Accused by whom? The article doesn’t say. By the author of the article I guess, and one or two others. But since totally covering up women is way pre-medieval, the secretary is certainly guilty of medievophobia.

[Nadine] Dorries [has] called for a ban on the full-face veil.

This is added to the article to signify that, like the following miscreants, Dorries is Islamophobic:

“The following nations have introduced full or partial ban of the burqa: Austria, France, Belgium, Denmark, Bulgaria, the Netherlands (in public schools, hospitals and on public transport), Germany (partial bans in some states), Italy (in some localities), Spain (in some localities of Catalonia), Russia (in the Stavropol Krai),[4][5][6]Luxembourg,[7]Switzerland,[8]Norway (in nurseries, public schools and universities),[9]Canada (in the public workplace in Quebec),[10]Gabon, Chad, Senegal, the Republic of the Congo, Cameroon (in some localities), Niger (in some localities),[11][12]Sri Lanka,[13]Tajikistan,[14]Uzbekistan (ban on all personal religious symbols),[15]Azerbaijan (in public schools),[16]Turkey (in the judiciary, military and police),[17]Kosovo (in public schools),[18]Bosnia and Herzegovina (in courts and other legal institutions),[19]Morocco (ban on manufacturing, marketing and sale),[20]Tunisia (in public institutions),[21]Egypt (in universities), Algeria (in the public workplace),[22] and China (in Xinjiang).[23][24]

“Many [Islamic women] aren’t even allowed to keep their genitals,” [Dorries has written], referring to female genital mutilation (FGM), an outlawed practice in the UK. FGM predates Islam and Christianity, but is carried out by a minority of adherents to several faiths.

That’s so cute that the Al Jazeera writer puts it that way!
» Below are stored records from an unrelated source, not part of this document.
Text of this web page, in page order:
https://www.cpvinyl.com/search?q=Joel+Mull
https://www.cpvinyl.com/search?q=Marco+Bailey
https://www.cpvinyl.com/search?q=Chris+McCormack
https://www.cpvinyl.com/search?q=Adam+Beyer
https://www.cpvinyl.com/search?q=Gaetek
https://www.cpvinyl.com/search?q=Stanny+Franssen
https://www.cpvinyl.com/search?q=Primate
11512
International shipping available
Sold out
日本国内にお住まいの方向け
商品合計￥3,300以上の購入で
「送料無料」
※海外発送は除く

FGM is overwhelmingly Islamic, and is practically universal in, among other places, Egypt. Check out all them 90%s, babe! Or how ’bout that 200 million? How Islamophobic to dismiss a deeply rooted, insanely popular practice that in Luxor, for instance, is carried out on newborns! Never too soon to keep a female chaste, and we know all about infantile sexuality from Freud.

Of the about three million Muslims in Britain, it is widely understood very few women wear the full-face veil, though there are no official statistics.
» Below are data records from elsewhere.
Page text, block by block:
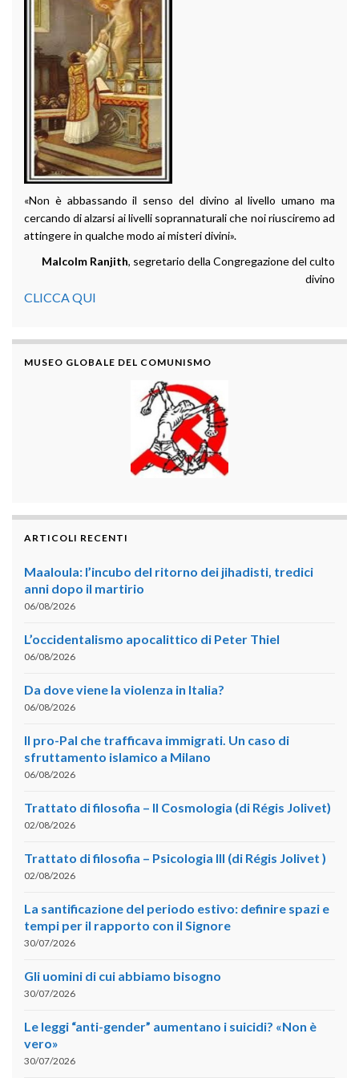
«Non è abbassando il senso del divino al livello umano ma
cercando di alzarsi ai livelli soprannaturali che noi riusciremo ad
attingere in qualche modo ai misteri divini».
Malcolm Ranjith, segretario della Congregazione del culto
divino
CLICCA QUI
MUSEO GLOBALE DEL COMUNISMO
ARTICOLI RECENTI
Maaloula: l’incubo del ritorno dei jihadisti, tredici
anni dopo il martirio
06/08/2026
L’occidentalismo apocalittico di Peter Thiel
06/08/2026
Da dove viene la violenza in Italia?
06/08/2026
Il pro-Pal che trafficava immigrati. Un caso di
sfruttamento islamico a Milano
06/08/2026
Trattato di filosofia – II Cosmologia (di Régis Jolivet)
02/08/2026
Trattato di filosofia – Psicologia III (di Régis Jolivet )
02/08/2026
La santificazione del periodo estivo: definire spazi e
tempi per il rapporto con il Signore
30/07/2026
Gli uomini di cui abbiamo bisogno
30/07/2026
Le leggi “anti-gender” aumentano i suicidi? «Non è
vero»
30/07/2026

As with FGM, it would behoove Al Jazeera‘s writer to do a tad of research. As far back as 2007, the NYT reported that “the number of women [in England] wearing the niqab has increased in the past several years,” and the trend has continued. With England one of the last countries in Europe or Asia with no restrictions on the burqa, the place has made itself a magnet for tourists and residents who wear the burqa/niqab.
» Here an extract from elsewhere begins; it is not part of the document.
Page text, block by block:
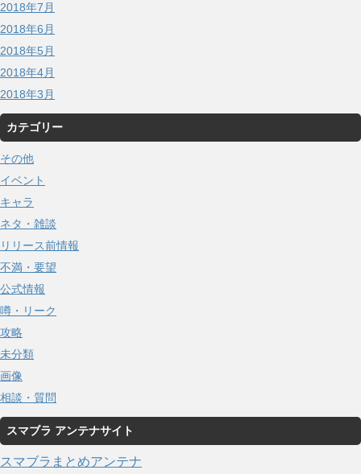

The burqa, the writer continues, only “captures the national attention when politicians or public figures comment on it.” No, the burqa captures the public attention all the time, because most citizens of liberal democracies object to it, whether or not they favor bans. The thunderous silence that has followed Dorries’ comment, and many others like it from public figures, conveys the profound unpopularity of female invisibility cloaks, abundantly on view of late in that most Islamic of places, Afghanistan.